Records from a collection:
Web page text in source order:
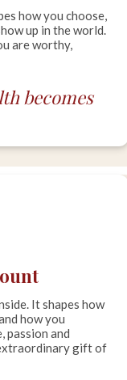
how you choose,
up in the world.
are worthy,
becomes
It shapes how
how you
passion and
gift of
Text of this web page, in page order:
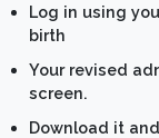
Log in using
birth
Your revised
screen.
Download it
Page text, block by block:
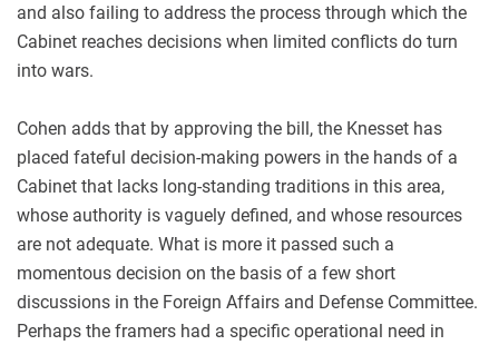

• What the exercise asks: Retype the records verbatim, but not their images.

• Result for this exercise:
Web page text in source order:
how you choose,
up in the world.
are worthy,
becomes
It shapes how
how you
passion and
gift of
Text of this web page, in page order:
Log in using
birth
Your revised
screen.
Download it
Page text, block by block:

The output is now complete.